I don't go over my cap to often and when I did it was only for $10-20 anyways and the past 3 months, both my sons have moved out (taking with them their downloading habits), so I doubt I'll go over my cap again.

the news was about Rogers doubling the over-charges yet again effecting people with the lite plans more so that the Extreme or Ultimate Plan


----------



## boxlight (Mar 20, 2008)

I've been watching a lot of Netflix lately and was eating up my 80G cap quickly, so I called Rogers to discuss. Turns out I was free to cancel my service (because I was no longer under contracts or commitments), so I politely suggested that their competition's plan with high bandwidth is a better fit for my needs. He offered me 80% off their 150G plan as long as I committed to keeping my three services (internet, tv, home phone) for two years. 
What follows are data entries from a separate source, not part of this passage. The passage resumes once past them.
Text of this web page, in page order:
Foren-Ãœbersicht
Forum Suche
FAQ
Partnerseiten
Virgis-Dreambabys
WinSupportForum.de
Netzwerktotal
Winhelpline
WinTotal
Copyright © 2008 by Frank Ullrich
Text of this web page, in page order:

I accepted the deal -- I'm basically paying $15 a month for a 150G cap -- but I have to say, with HD Netflix, I can burn through that 150G in a month. I have to keep an eye on it, and when I get to about 80G, I downgrade the picture quality from "best" to just "good".


----------



## Dr_AL (Apr 29, 2007)

Another teksavvy client here. Can be a high bandwidth user here, so I've been more than happy when I ditched my old grandfathered unlimited bell Internet for teksavvy and saved $30/month. 


Sent from my iPhone


----------



## tdu (Sep 15, 2008)

boxlight said:


> I've been watching a lot of Netflix lately and was eating up my 80G cap quickly, so I called Rogers to discuss. Turns out I was free to cancel my service (because I was no longer under contracts or commitments), so I politely suggested that their competition's plan with high bandwidth is a better fit for my needs. He offered me 80% off their 150G plan as long as I committed to keeping my three services (internet, tv, home phone) for two years.
> 
> I accepted the deal -- I'm basically paying $15 a month for a 150G cap -- but I have to say, with HD Netflix, I can burn through that 150G in a month. I have to keep an eye on it, and when I get to about 80G, I downgrade the picture quality from "best" to just "good".
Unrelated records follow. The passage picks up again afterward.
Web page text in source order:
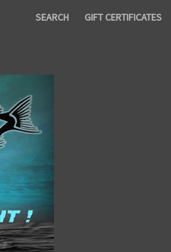
SEARCH GIFT CERTIFICATES
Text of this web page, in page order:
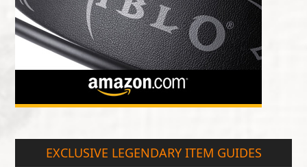
EXCLUSIVE LEGENDARY ITEM GUIDES
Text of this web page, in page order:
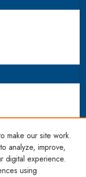
make our site work.
analyze, improve,
digital experience.
using
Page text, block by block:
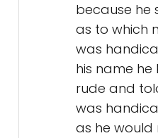
because he
as to which
was
his name
rude and
was
as he would
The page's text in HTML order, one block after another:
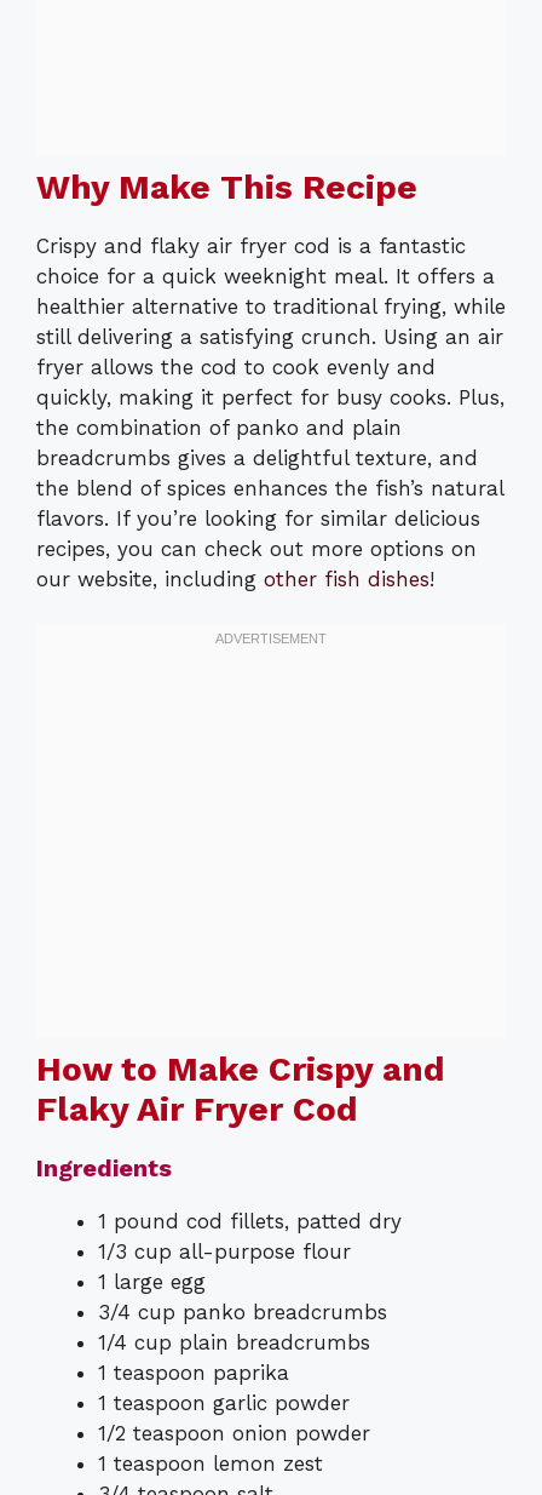
Why Make This Recipe
Crispy and flaky air fryer cod is a fantastic
choice for a quick weeknight meal. It offers a
healthier alternative to traditional frying, while
still delivering a satisfying crunch. Using an air
fryer allows the cod to cook evenly and
quickly, making it perfect for busy cooks. Plus,
the combination of panko and plain
breadcrumbs gives a delightful texture, and
the blend of spices enhances the fish’s natural
flavors. If you’re looking for similar delicious
recipes, you can check out more options on
our website, including other fish dishes!
How to Make Crispy and
Flaky Air Fryer Cod
Ingredients
1 pound cod fillets, patted dry
1/3 cup all-purpose flour
1 large egg
3/4 cup panko breadcrumbs
1/4 cup plain breadcrumbs
1 teaspoon paprika
1 teaspoon garlic powder
1/2 teaspoon onion powder
1 teaspoon lemon zest
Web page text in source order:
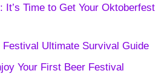
It’s Time to Get Your Oktoberfest
Ultimate Survival Guide
Your First Beer Festival

I think I will take this approach. I am considering Wightman Telecom since I can get their service in my area and people seem pretty happy with them. But if Rogers discounted our bill I might stay with them out of convenience. 

Might be a silly question, so excuse me but the Rogers account isn't and never has been in my name. Are you under a contract with the high speed internet service? I know I obviously am with my phone. We don't have TV though, and home phone is the only other service. There is nothing to prevent me from just switching internet service?


----------



## cap10subtext (Oct 13, 2005)

tdu said:


> I think I will take this approach. I am considering Wightman Telecom since I can get their service in my area and people seem pretty happy with them. But if Rogers discounted our bill I might stay with them out of convenience.
> 
> Might be a silly question, so excuse me but the Rogers account isn't and never has been in my name. Are you under a contract with the high speed internet service? I know I obviously am with my phone. We don't have TV though, and home phone is the only other service. There is nothing to prevent me from just switching internet service?


Internet is usually a 1 year contract but I've been told sometimes if you sign up with a bundle they'll quietly stick it to you for 3 so you get their best rates. But I don't know that for sure. Best to check your details for yourself on you myRogers account. Early cancellation isn't usually anywhere as close to expensive as cell cancellation. Also always a good idea to check if you own or rent the modem.


----------



## krs (Mar 18, 2005)

Can you not add on if you're about to go over your normal cap?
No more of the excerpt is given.